Metadata-Version: 2.4
Name: cram-ai
Version: 0.2.1
Summary: Stable context layer for AI coding tools — Haiku-generated, delivered via MCP to keep the prefix tiny
License-Expression: MIT
Project-URL: Homepage, https://github.com/vishbay/cram-ai
Project-URL: Repository, https://github.com/vishbay/cram-ai
Project-URL: Bug Tracker, https://github.com/vishbay/cram-ai/issues
Keywords: ai,llm,context,token,coding,claude,cursor,copilot
Classifier: Development Status :: 4 - Beta
Classifier: Environment :: Console
Classifier: Intended Audience :: Developers
Classifier: Operating System :: OS Independent
Classifier: Programming Language :: Python :: 3
Classifier: Programming Language :: Python :: 3.10
Classifier: Programming Language :: Python :: 3.11
Classifier: Programming Language :: Python :: 3.12
Classifier: Programming Language :: Python :: 3.13
Classifier: Topic :: Software Development :: Libraries :: Python Modules
Classifier: Topic :: Utilities
Requires-Python: >=3.10
Description-Content-Type: text/markdown
Requires-Dist: anthropic>=0.40.0
Requires-Dist: tomli>=2.0; python_version < "3.11"
Provides-Extra: multi-provider
Requires-Dist: litellm>=1.40.0; extra == "multi-provider"
Provides-Extra: tray
Requires-Dist: pystray>=0.19.0; extra == "tray"
Requires-Dist: pillow>=10.0; extra == "tray"
Requires-Dist: pywebview>=5.0; extra == "tray"
Requires-Dist: flask>=3.0; extra == "tray"
Provides-Extra: mcp
Requires-Dist: mcp>=1.0.0; extra == "mcp"
Provides-Extra: dev
Requires-Dist: pytest>=8.0; extra == "dev"

# cram-ai

[![PyPI](https://img.shields.io/pypi/v/cram-ai?color=%237b2fff&style=flat-square)](https://pypi.org/project/cram-ai/)
[![Python](https://img.shields.io/pypi/pyversions/cram-ai?color=%2300f5d4&style=flat-square)](https://pypi.org/project/cram-ai/)
[![License](https://img.shields.io/github/license/vishbay/cram-ai?color=%23f72585&style=flat-square)](LICENSE)

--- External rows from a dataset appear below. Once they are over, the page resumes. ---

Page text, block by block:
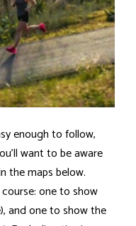
enough to follow,
want to be aware
the maps below.
one to show
and one to show the
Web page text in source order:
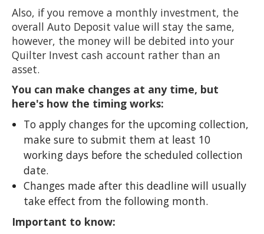
Also, if you remove a monthly investment, the
overall Auto Deposit value will stay the same,
however, the money will be debited into your
Quilter Invest cash account rather than an
asset.
You can make changes at any time, but
here's how the timing works:
To apply changes for the upcoming collection,
make sure to submit them at least 10
working days before the scheduled collection
date.
Changes made after this deadline will usually
take effect from the following month.
Important to know:

> **Your AI coding tool starts fresh every session. cram gives it memory.**

cram maintains a curated context layer for your repo — architecture, symbols, decisions, known
gotchas, and focused file excerpts. Your AI tool loads exactly what it needs instead of
re-discovering your codebase from scratch every time.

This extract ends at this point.